→ **Assignment**
Your answer should hold every line of the records below that contains the string "Built".
[Opening Data listing section]
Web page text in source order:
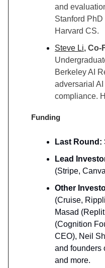
and
Stanford
Harvard CS.
Steve Li, Co-
Berkeley AI
adversarial
compliance.
Funding
Last Round:
Lead
(Stripe,
Other
(Cruise,
Masad
(Cognition
CEO), Neil
and founders
and more.
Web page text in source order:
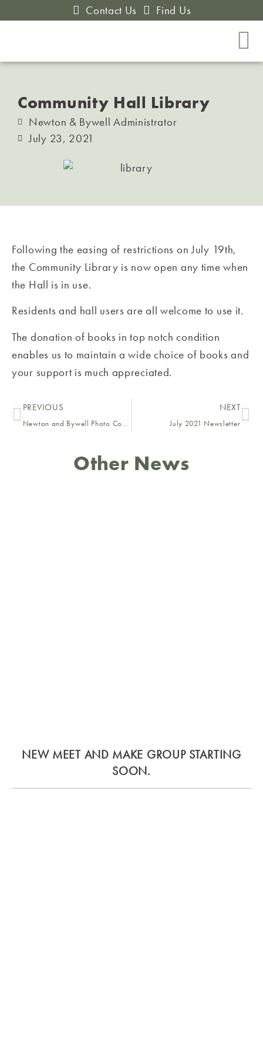
Contact Us Find Us
Community Hall Library
Newton & Bywell Administrator
July 23, 2021
Following the easing of restrictions on July 19th,
the Community Library is now open any time when
the Hall is in use.
Residents and hall users are all welcome to use it.
The donation of books in top notch condition
enables us to maintain a wide choice of books and
your support is much appreciated.
PREVIOUS
Newton and Bywell Photo Competition 2021
NEXT
July 2021 Newsletter
Other News
NEW MEET AND MAKE GROUP STARTING
SOON.
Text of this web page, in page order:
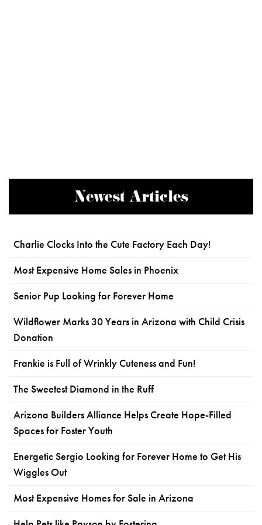
Newest Articles
Charlie Clocks Into the Cute Factory Each Day!
Most Expensive Home Sales in Phoenix
Senior Pup Looking for Forever Home
Wildflower Marks 30 Years in Arizona with Child Crisis
Donation
Frankie is Full of Wrinkly Cuteness and Fun!
The Sweetest Diamond in the Ruff
Arizona Builders Alliance Helps Create Hope-Filled
Spaces for Foster Youth
Energetic Sergio Looking for Forever Home to Get His
Wiggles Out
Most Expensive Homes for Sale in Arizona
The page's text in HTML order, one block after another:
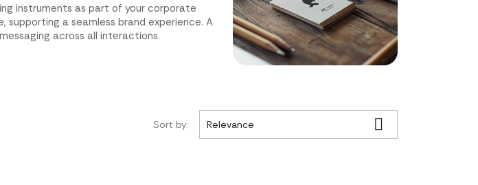
instruments as part of your corporate
supporting a seamless brand experience. A
across all interactions.
Sort by: Relevance 
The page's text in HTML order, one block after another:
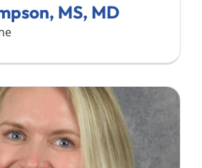
MS, MD
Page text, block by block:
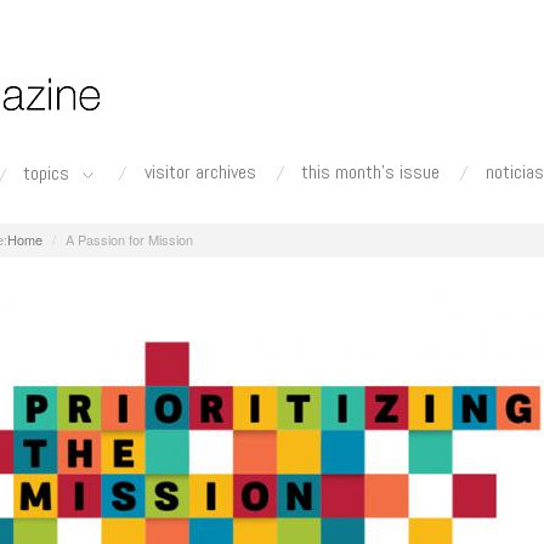
topics visitor archives this month's issue noticias
Home A Passion for Mission
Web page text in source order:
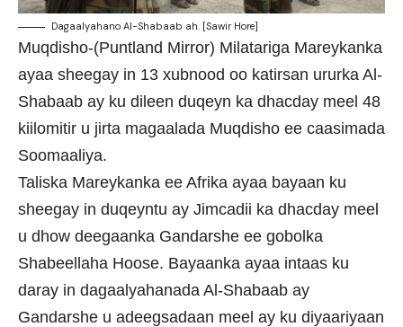
Dagaalyahano Al-Shabaab ah. [Sawir Hore]
Muqdisho-(Puntland Mirror) Milatariga Mareykanka
ayaa sheegay in 13 xubnood oo katirsan ururka Al-
Shabaab ay ku dileen duqeyn ka dhacday meel 48
kiilomitir u jirta magaalada Muqdisho ee caasimada
Soomaaliya.
Taliska Mareykanka ee Afrika ayaa bayaan ku
sheegay in duqeyntu ay Jimcadii ka dhacday meel
u dhow deegaanka Gandarshe ee gobolka
Shabeellaha Hoose. Bayaanka ayaa intaas ku
daray in dagaalyahanada Al-Shabaab ay
Gandarshe u adeegsadaan meel ay ku diyaariyaan
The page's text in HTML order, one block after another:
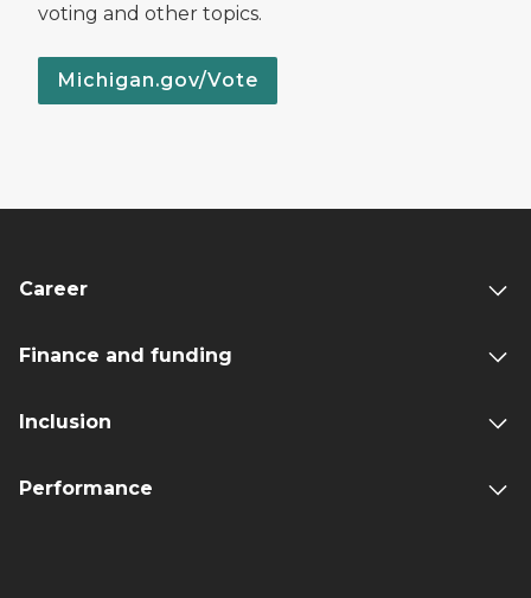
voting and other topics.
Michigan.gov/Vote
Career
Finance and funding
Inclusion
Performance
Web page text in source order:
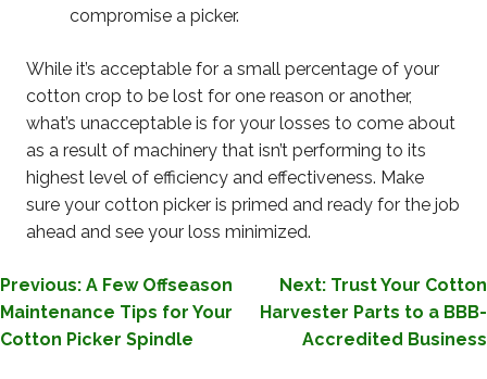
compromise a picker.
While it’s acceptable for a small percentage of your
cotton crop to be lost for one reason or another,
what’s unacceptable is for your losses to come about
as a result of machinery that isn’t performing to its
highest level of efficiency and effectiveness. Make
sure your cotton picker is primed and ready for the job
ahead and see your loss minimized.
POST
NAVIGATION
Previous: A Few Offseason
Maintenance Tips for Your
Cotton Picker Spindle
Next: Trust Your Cotton
Harvester Parts to a BBB-
Accredited Business
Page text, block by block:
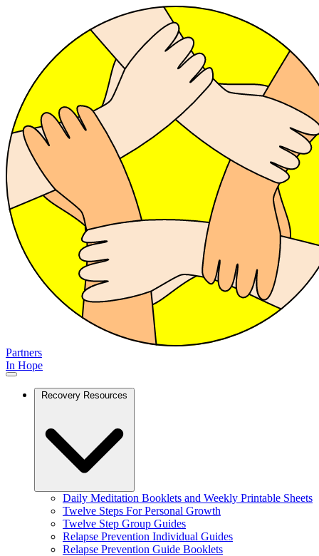
Partners
In Hope
Recovery Resources
Daily Meditation Booklets and Weekly Printable Sheets
Twelve Steps For Personal Growth
Twelve Step Group Guides
Relapse Prevention Individual Guides
Relapse Prevention Guide Booklets
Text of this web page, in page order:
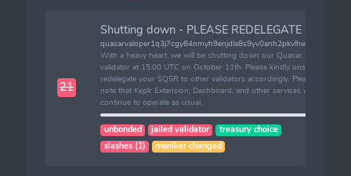
21
Shutting down - PLEASE REDELEGATE
quasarvaloper1q3j7cgy84nmyh9enjdla8s9yv0anh2pkvlhw2f
With a heavy heart, we will be shutting down our Quasar
validator at 15:00 UTC on October 11th. Please kindly unstake or
redelegate your $QSR to other validators accordingly. Please
note that Keplr Extension, Dashboard, and other services will
continue to operate as usual.
unbonded jailed validator
treasury choice
slashes (1)
moniker changed
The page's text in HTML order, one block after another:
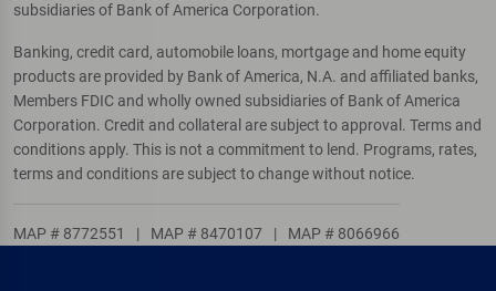
subsidiaries of Bank of America Corporation.
Banking, credit card, automobile loans, mortgage and home equity
products are provided by Bank of America, N.A. and affiliated banks,
Members FDIC and wholly owned subsidiaries of Bank of America
Corporation. Credit and collateral are subject to approval. Terms and
conditions apply. This is not a commitment to lend. Programs, rates,
terms and conditions are subject to change without notice.
MAP # 8772551 | MAP # 8470107 | MAP # 8066966
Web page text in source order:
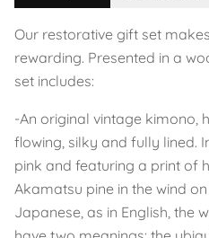
Our restorative gift set
rewarding. Presented in a
set includes:
-An original vintage kimono,
flowing, silky and fully lined.
pink and featuring a print of
Akamatsu pine in the wind
Japanese, as in English, the
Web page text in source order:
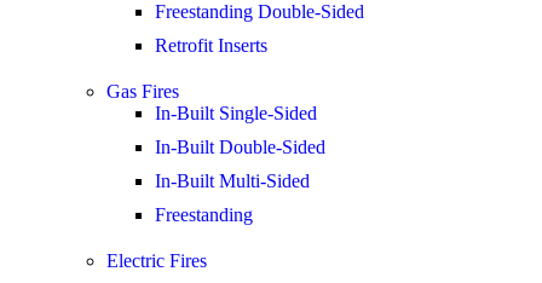
Freestanding Double-Sided
Retrofit Inserts
Gas Fires
In-Built Single-Sided
In-Built Double-Sided
In-Built Multi-Sided
Freestanding
Electric Fires
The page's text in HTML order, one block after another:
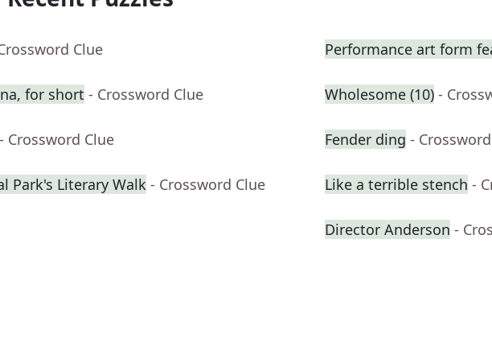
Clue Performance art form
for short - Crossword Clue Wholesome (10) -
- Crossword Clue Fender ding -
Park's Literary Walk - Crossword Clue Like a terrible stench -
Director Anderson -
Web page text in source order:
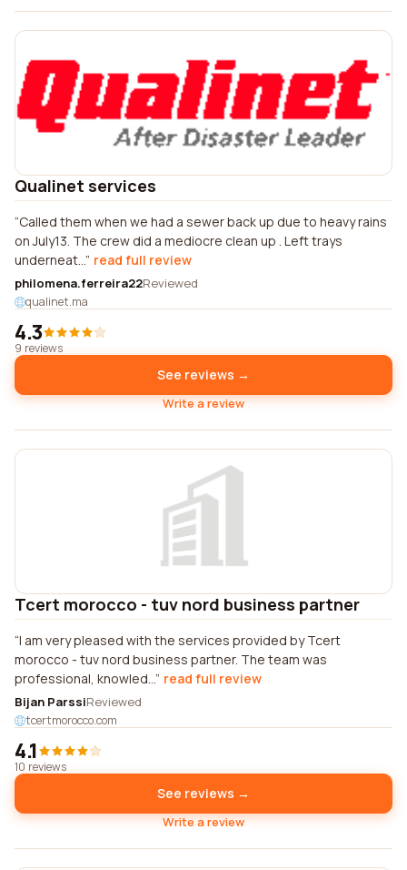
Qualinet services
Called them when we had a sewer back up due to heavy rains
on July13. The crew did a mediocre clean up . Left trays
underneat... read full review
philomena.ferreira22Reviewed
qualinet.ma
4.3
9 reviews
See reviews →
Write a review
Tcert morocco - tuv nord business partner
I am very pleased with the services provided by Tcert
morocco - tuv nord business partner. The team was
professional, knowled... read full review
Bijan ParssiReviewed
tcertmorocco.com
4.1
10 reviews
See reviews →
Write a review
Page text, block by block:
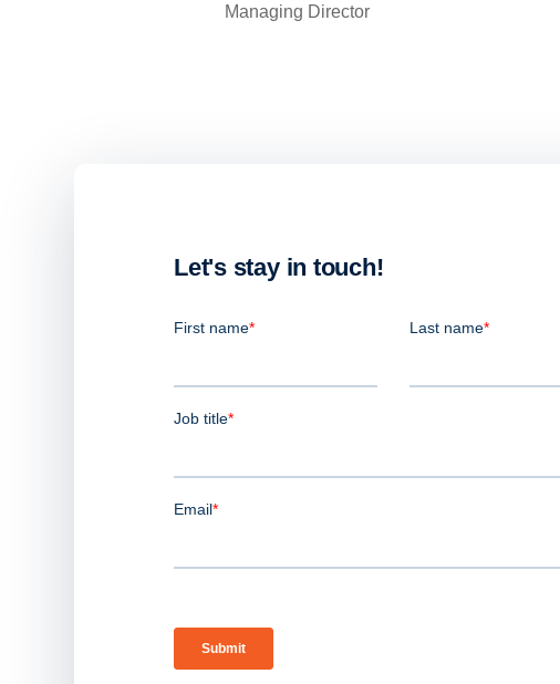
Managing Director
Let's stay in touch!
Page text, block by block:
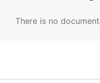
There is no
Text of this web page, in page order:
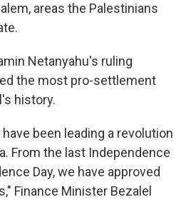
areas the Palestinians
Netanyahu's ruling
the most pro-settlement
history.
been leading a revolution
From the last Independence
Day, we have approved
Finance Minister Bezalel
[Closing Data listing section]
→ **Response to this exercise**
In-Built Single-Sided
In-Built Double-Sided
In-Built Multi-Sided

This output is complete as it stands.